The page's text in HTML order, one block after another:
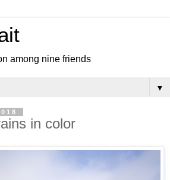
among nine friends
▼
in color
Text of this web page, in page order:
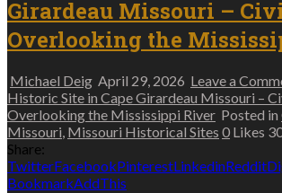
Girardeau Missouri –
Overlooking the
Michael Deig April 29, 2026 Leave a
Historic Site in Cape Girardeau Missouri –
Overlooking the Mississippi River Posted in
Missouri, Missouri Historical Sites 0 Likes
Share:
TwitterFacebookPinterestLinkedinReddit
BookmarkAddThis
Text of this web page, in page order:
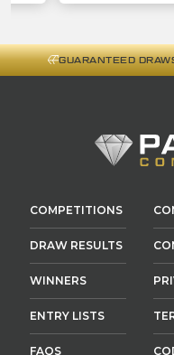
GUARANTEED
COMPETITIONS
DRAW RESULTS
WINNERS
ENTRY LISTS
FAQS
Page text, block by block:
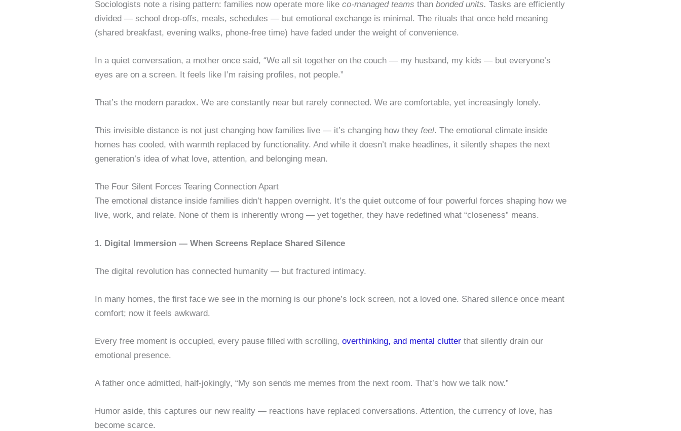
Sociologists note a rising pattern: families now operate more likeco-managed teams thanbonded units. Tasks are efficiently
divided — school drop-offs, meals, schedules — but emotional exchange is minimal. The rituals that once held meaning
(shared breakfast, evening walks, phone-free time) have faded under the weight of convenience.
In a quiet conversation, a mother once said, “We all sit together on the couch — my husband, my kids — but everyone’s
eyes are on a screen. It feels like I’m raising profiles, not people.”
That’s the modern paradox. We are constantly near but rarely connected. We are comfortable, yet increasingly lonely.
This invisible distance is not just changing how families live — it’s changing how theyfeel. The emotional climate inside
homes has cooled, with warmth replaced by functionality. And while it doesn’t make headlines, it silently shapes the next
generation’s idea of what love, attention, and belonging mean.
The Four Silent Forces Tearing Connection Apart
The emotional distance inside families didn’t happen overnight. It’s the quiet outcome of four powerful forces shaping how we
live, work, and relate. None of them is inherently wrong — yet together, they have redefined what “closeness” means.
1. Digital Immersion — When Screens Replace Shared Silence
The digital revolution has connected humanity — but fractured intimacy.
In many homes, the first face we see in the morning is our phone’s lock screen, not a loved one. Shared silence once meant
comfort; now it feels awkward.
Every free moment is occupied, every pause filled with scrolling,overthinking, and mental clutter that silently drain our
emotional presence.
A father once admitted, half-jokingly, “My son sends me memes from the next room. That’s how we talk now.”
Humor aside, this captures our new reality — reactions have replaced conversations. Attention, the currency of love, has
become scarce.
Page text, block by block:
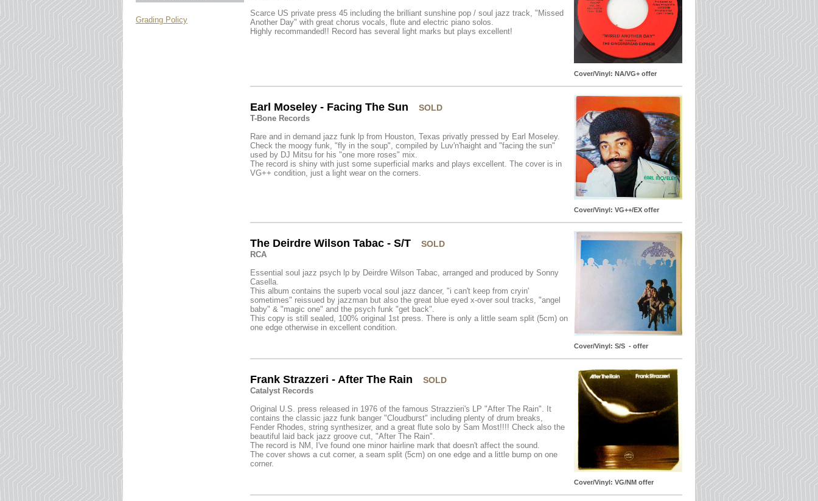
Grading Policy
Cover/Vinyl: NA/VG+ offer
Scarce US private press 45 including the brilliant sunshine pop / soul jazz track, "Missed
Another Day" with great chorus vocals, flute and electric piano solos.
Highly recommanded!! Record has several light marks but plays excellent!
Cover/Vinyl: VG++/EX offer
Earl Moseley - Facing The Sun SOLD
T-Bone Records
Rare and in demand jazz funk lp from Houston, Texas privatly pressed by Earl Moseley.
Check the moogy funk, "fly in the soup", compiled by Luv'n'haight and "facing the sun"
used by DJ Mitsu for his "one more roses" mix.
The record is shiny with just some superficial marks and plays excellent. The cover is in
VG++ condition, just a light wear on the corners.
Cover/Vinyl: S/S - offer
The Deirdre Wilson Tabac - S/T SOLD
RCA
Essential soul jazz psych lp by Deirdre Wilson Tabac, arranged and produced by Sonny
Casella.
This album contains the superb vocal soul jazz dancer, "i can't keep from cryin'
sometimes" reissued by jazzman but also the great blue eyed x-over soul tracks, "angel
baby" & "magic one" and the psych funk "get back".
This copy is still sealed, 100% original 1st press. There is only a little seam split (5cm) on
one edge otherwise in excellent condition.
Cover/Vinyl: VG/NM offer
Frank Strazzeri - After The Rain SOLD
Catalyst Records
Original U.S. press released in 1976 of the famous Strazzieri's LP "After The Rain". It
contains the classic jazz funk banger "Cloudburst" including plenty of drum breaks,
Fender Rhodes, string synthesizer, and a great flute solo by Sam Most!!!! Check also the
beautiful laid back jazz groove cut, "After The Rain".
The record is NM, I've found one minor hairline mark that doesn't affect the sound.
The cover shows a cut corner, a seam split (5cm) on one edge and a little bump on one
corner.
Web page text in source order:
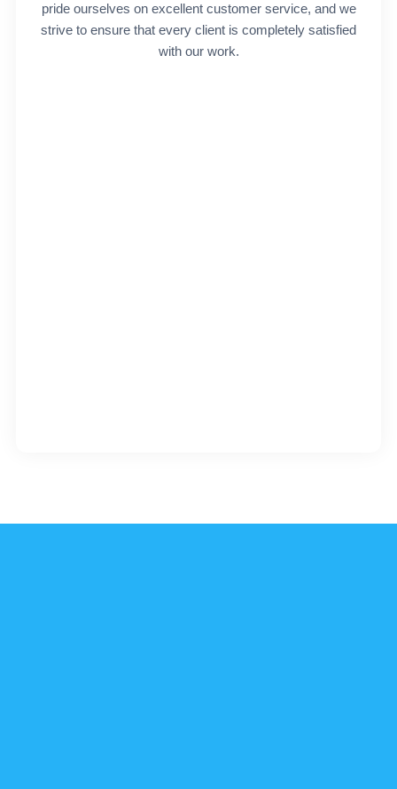
pride ourselves on excellent customer service, and we
strive to ensure that every client is completely satisfied
with our work.
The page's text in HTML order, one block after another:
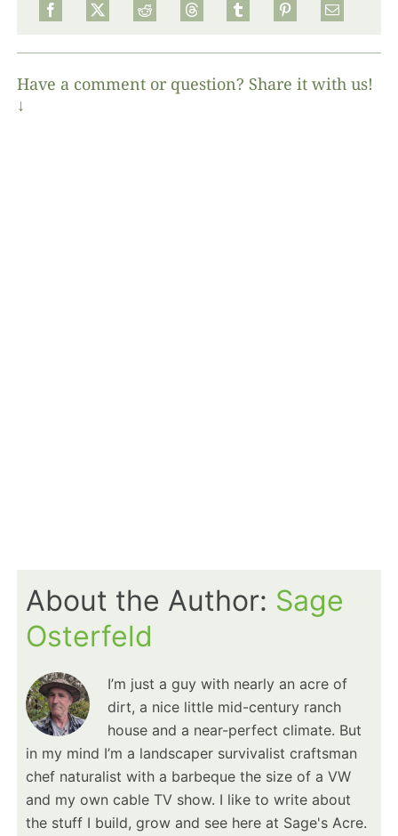
Have a comment or question? Share it with us!
↓
About the Author: Sage
Osterfeld
I’m just a guy with nearly an acre of
dirt, a nice little mid-century ranch
house and a near-perfect climate. But
in my mind I’m a landscaper survivalist craftsman
chef naturalist with a barbeque the size of a VW
and my own cable TV show. I like to write about
the stuff I build, grow and see here at Sage's Acre.

****

[Your objective]:
Set every entry down again exactly as written, and omit the images.

[Your response]:
The page's text in HTML order, one block after another:
among nine friends
▼
in color
Text of this web page, in page order:
Girardeau Missouri –
Overlooking the
Michael Deig April 29, 2026 Leave a
Historic Site in Cape Girardeau Missouri –
Overlooking the Mississippi River Posted in
Missouri, Missouri Historical Sites 0 Likes
Share:
TwitterFacebookPinterestLinkedinReddit
BookmarkAddThis
Text of this web page, in page order:
GUARANTEED
COMPETITIONS
DRAW RESULTS
WINNERS
ENTRY LISTS
FAQS
Page text, block by block:
Sociologists note a rising pattern: families now operate more likeco-managed teams thanbonded units. Tasks are efficiently
divided — school drop-offs, meals, schedules — but emotional exchange is minimal. The rituals that once held meaning
(shared breakfast, evening walks, phone-free time) have faded under the weight of convenience.
In a quiet conversation, a mother once said, “We all sit together on the couch — my husband, my kids — but everyone’s
eyes are on a screen. It feels like I’m raising profiles, not people.”
That’s the modern paradox. We are constantly near but rarely connected. We are comfortable, yet increasingly lonely.
This invisible distance is not just changing how families live — it’s changing how theyfeel. The emotional climate inside
homes has cooled, with warmth replaced by functionality. And while it doesn’t make headlines, it silently shapes the next
generation’s idea of what love, attention, and belonging mean.
The Four Silent Forces Tearing Connection Apart
The emotional distance inside families didn’t happen overnight. It’s the quiet outcome of four powerful forces shaping how we
live, work, and relate. None of them is inherently wrong — yet together, they have redefined what “closeness” means.
1. Digital Immersion — When Screens Replace Shared Silence
The digital revolution has connected humanity — but fractured intimacy.
In many homes, the first face we see in the morning is our phone’s lock screen, not a loved one. Shared silence once meant
comfort; now it feels awkward.
Every free moment is occupied, every pause filled with scrolling,overthinking, and mental clutter that silently drain our
emotional presence.
A father once admitted, half-jokingly, “My son sends me memes from the next room. That’s how we talk now.”
Humor aside, this captures our new reality — reactions have replaced conversations. Attention, the currency of love, has
become scarce.
Page text, block by block:
Grading Policy
Cover/Vinyl: NA/VG+ offer
Scarce US private press 45 including the brilliant sunshine pop / soul jazz track, "Missed
Another Day" with great chorus vocals, flute and electric piano solos.
Highly recommanded!! Record has several light marks but plays excellent!
Cover/Vinyl: VG++/EX offer
Earl Moseley - Facing The Sun SOLD
T-Bone Records
Rare and in demand jazz funk lp from Houston, Texas privatly pressed by Earl Moseley.
Check the moogy funk, "fly in the soup", compiled by Luv'n'haight and "facing the sun"
used by DJ Mitsu for his "one more roses" mix.
The record is shiny with just some superficial marks and plays excellent. The cover is in
VG++ condition, just a light wear on the corners.
Cover/Vinyl: S/S - offer
The Deirdre Wilson Tabac - S/T SOLD
RCA
Essential soul jazz psych lp by Deirdre Wilson Tabac, arranged and produced by Sonny
Casella.
This album contains the superb vocal soul jazz dancer, "i can't keep from cryin'
sometimes" reissued by jazzman but also the great blue eyed x-over soul tracks, "angel
baby" & "magic one" and the psych funk "get back".
This copy is still sealed, 100% original 1st press. There is only a little seam split (5cm) on
one edge otherwise in excellent condition.
Cover/Vinyl: VG/NM offer
Frank Strazzeri - After The Rain SOLD
Catalyst Records
Original U.S. press released in 1976 of the famous Strazzieri's LP "After The Rain". It
contains the classic jazz funk banger "Cloudburst" including plenty of drum breaks,
Fender Rhodes, string synthesizer, and a great flute solo by Sam Most!!!! Check also the
beautiful laid back jazz groove cut, "After The Rain".
The record is NM, I've found one minor hairline mark that doesn't affect the sound.
The cover shows a cut corner, a seam split (5cm) on one edge and a little bump on one
corner.
Web page text in source order:
pride ourselves on excellent customer service, and we
strive to ensure that every client is completely satisfied
with our work.
The page's text in HTML order, one block after another:
Have a comment or question? Share it with us!
↓
About the Author: Sage
Osterfeld
I’m just a guy with nearly an acre of
dirt, a nice little mid-century ranch
house and a near-perfect climate. But
in my mind I’m a landscaper survivalist craftsman
chef naturalist with a barbeque the size of a VW
and my own cable TV show. I like to write about
the stuff I build, grow and see here at Sage's Acre.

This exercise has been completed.